=== Begin Enclosure ===

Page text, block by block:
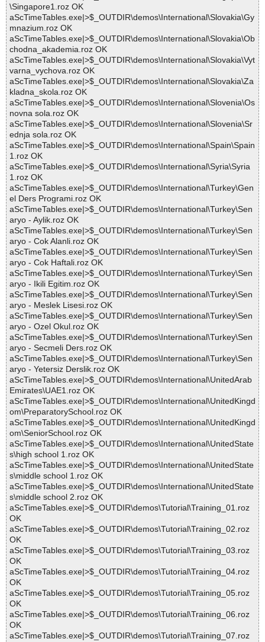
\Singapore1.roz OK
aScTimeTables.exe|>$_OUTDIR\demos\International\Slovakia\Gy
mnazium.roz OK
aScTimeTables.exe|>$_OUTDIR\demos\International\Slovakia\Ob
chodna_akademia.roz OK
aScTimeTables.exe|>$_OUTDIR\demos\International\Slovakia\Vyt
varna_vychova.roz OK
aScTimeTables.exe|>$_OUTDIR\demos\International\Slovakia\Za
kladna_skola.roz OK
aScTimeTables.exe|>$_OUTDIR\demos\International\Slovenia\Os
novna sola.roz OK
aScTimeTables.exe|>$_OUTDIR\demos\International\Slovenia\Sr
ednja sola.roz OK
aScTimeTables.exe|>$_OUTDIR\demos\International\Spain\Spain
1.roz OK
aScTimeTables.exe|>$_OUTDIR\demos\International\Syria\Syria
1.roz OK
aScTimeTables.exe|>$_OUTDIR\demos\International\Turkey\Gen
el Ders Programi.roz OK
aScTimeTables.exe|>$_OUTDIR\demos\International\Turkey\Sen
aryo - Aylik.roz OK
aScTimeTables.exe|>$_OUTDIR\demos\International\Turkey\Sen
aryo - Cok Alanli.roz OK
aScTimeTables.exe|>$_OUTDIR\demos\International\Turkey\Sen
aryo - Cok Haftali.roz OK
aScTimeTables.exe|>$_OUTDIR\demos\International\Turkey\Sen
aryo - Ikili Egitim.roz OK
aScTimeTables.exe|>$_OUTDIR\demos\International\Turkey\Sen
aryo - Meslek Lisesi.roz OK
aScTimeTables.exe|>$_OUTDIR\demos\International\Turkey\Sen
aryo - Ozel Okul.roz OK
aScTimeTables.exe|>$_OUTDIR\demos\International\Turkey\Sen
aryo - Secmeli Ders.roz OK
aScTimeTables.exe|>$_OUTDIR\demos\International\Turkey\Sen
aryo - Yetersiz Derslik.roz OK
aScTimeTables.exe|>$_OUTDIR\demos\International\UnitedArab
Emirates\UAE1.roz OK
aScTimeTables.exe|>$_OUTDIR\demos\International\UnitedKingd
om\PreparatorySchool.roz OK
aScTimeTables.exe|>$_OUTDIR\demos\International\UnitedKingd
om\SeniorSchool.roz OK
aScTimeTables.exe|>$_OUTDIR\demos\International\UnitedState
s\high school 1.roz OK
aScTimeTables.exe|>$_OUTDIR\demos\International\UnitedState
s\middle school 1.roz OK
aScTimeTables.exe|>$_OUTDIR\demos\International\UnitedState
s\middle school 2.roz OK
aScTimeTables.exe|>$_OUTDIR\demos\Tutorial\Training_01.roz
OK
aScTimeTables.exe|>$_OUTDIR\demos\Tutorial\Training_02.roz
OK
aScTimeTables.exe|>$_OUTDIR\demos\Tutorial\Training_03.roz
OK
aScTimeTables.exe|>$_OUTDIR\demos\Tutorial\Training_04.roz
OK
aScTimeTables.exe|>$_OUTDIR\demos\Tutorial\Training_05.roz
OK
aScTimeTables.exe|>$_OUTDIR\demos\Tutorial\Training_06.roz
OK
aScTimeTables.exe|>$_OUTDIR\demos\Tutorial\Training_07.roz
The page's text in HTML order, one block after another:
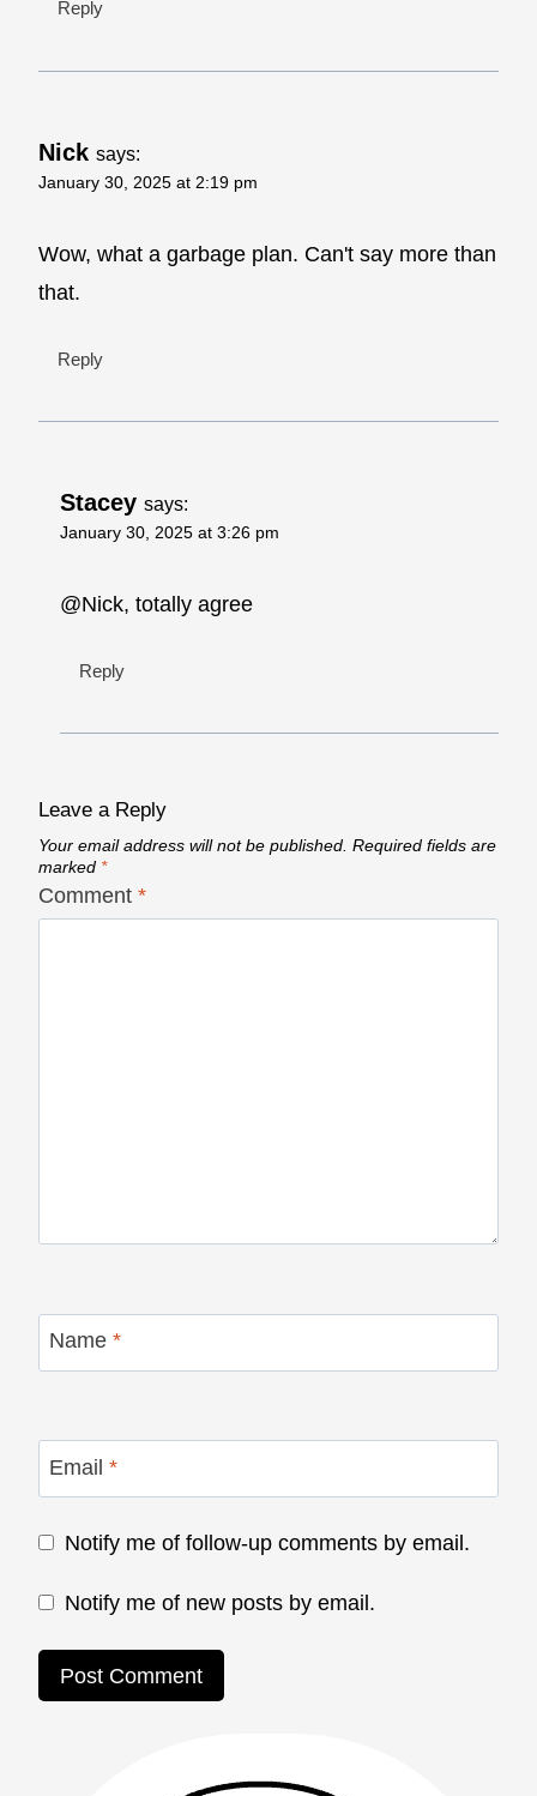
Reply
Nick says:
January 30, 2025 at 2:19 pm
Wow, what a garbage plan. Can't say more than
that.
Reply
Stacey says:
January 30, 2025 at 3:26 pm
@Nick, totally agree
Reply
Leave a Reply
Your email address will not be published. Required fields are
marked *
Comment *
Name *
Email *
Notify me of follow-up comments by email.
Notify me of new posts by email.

=== End Enclosure ===
=== Begin Enclosure ===

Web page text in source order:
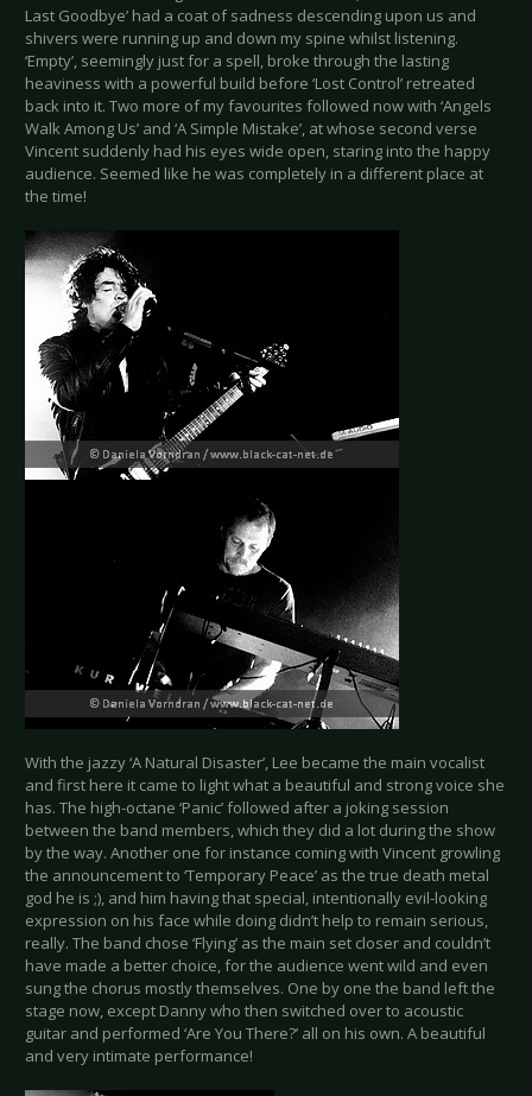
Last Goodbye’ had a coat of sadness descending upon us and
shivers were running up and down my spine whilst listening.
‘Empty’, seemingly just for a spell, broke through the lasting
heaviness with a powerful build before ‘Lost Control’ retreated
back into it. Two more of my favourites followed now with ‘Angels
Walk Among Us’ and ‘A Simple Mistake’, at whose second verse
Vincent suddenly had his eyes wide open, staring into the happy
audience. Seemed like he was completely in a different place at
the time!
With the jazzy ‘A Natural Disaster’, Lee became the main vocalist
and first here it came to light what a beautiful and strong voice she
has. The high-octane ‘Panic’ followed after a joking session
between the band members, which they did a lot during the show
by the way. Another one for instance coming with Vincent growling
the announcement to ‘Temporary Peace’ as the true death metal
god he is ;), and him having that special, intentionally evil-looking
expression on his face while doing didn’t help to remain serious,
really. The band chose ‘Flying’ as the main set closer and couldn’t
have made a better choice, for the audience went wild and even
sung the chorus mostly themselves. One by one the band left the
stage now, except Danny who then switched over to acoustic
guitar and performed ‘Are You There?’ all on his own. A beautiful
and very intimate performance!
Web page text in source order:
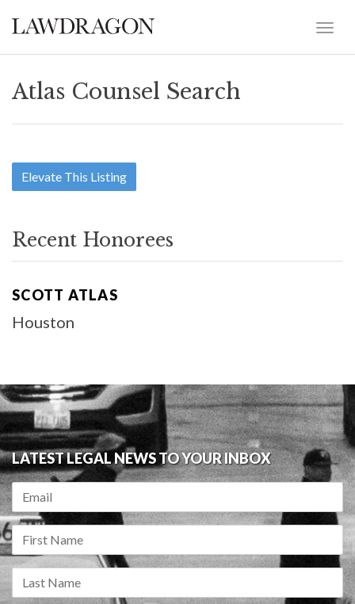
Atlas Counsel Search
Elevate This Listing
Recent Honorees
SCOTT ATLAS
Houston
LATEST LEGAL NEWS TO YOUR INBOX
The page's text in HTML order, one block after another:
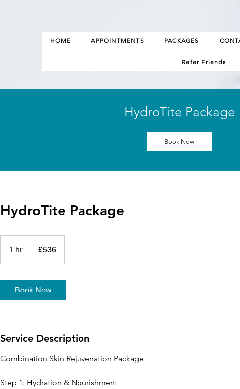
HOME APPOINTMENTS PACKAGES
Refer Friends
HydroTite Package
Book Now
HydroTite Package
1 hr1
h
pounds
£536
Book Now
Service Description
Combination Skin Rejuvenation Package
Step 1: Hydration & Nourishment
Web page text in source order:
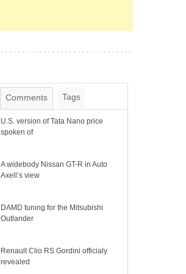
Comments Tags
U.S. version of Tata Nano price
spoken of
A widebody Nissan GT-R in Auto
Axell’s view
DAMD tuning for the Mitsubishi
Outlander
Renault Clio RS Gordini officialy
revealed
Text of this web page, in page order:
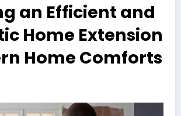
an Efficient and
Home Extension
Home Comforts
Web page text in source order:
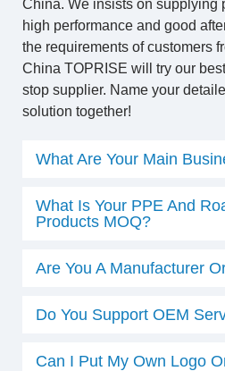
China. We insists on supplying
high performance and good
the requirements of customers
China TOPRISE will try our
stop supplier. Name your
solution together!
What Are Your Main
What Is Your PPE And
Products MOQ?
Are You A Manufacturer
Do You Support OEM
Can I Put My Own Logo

=== End Enclosure ===

• Task instructions: In the entries above, some lines hold the string "middle". Copy each of them.

• Output below:
s\middle school 1.roz OK
s\middle school 2.roz OK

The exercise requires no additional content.